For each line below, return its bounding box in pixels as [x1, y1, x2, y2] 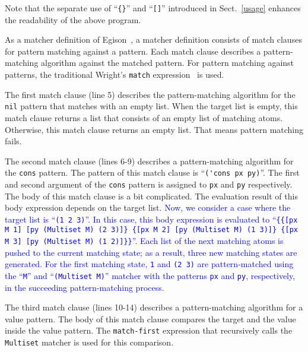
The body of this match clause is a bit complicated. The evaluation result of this [5, 189, 298, 202]
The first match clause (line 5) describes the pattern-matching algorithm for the [5, 88, 296, 100]
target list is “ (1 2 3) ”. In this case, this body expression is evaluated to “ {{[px [5, 213, 298, 225]
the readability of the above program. [5, 13, 141, 26]
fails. [5, 135, 22, 147]
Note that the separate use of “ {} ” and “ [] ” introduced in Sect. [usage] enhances [5, 2, 301, 14]
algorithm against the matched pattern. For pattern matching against [41, 56, 294, 69]
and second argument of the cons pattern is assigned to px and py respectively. [5, 177, 293, 190]
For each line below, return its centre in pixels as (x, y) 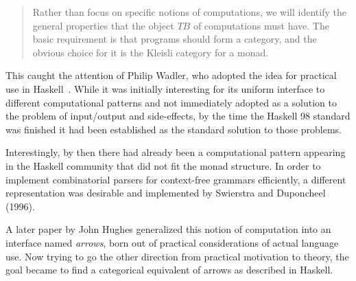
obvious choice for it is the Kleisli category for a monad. (151, 52)
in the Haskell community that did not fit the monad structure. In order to (163, 165)
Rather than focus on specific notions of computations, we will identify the (189, 12)
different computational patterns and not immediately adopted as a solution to (171, 102)
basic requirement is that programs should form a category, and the (175, 39)
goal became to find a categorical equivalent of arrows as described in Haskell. (169, 270)
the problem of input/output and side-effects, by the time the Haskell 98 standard (178, 116)
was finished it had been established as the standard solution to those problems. (174, 129)

**WHAT IS REQUIRED**
Copy out every line of the material above that mentions the word "Haskell".

**YOUR SOLUTION**
in the Haskell community that did not fit the monad structure. In order to (163, 165)
goal became to find a categorical equivalent of arrows as described in Haskell. (169, 270)
the problem of input/output and side-effects, by the time the Haskell 98 standard (178, 116)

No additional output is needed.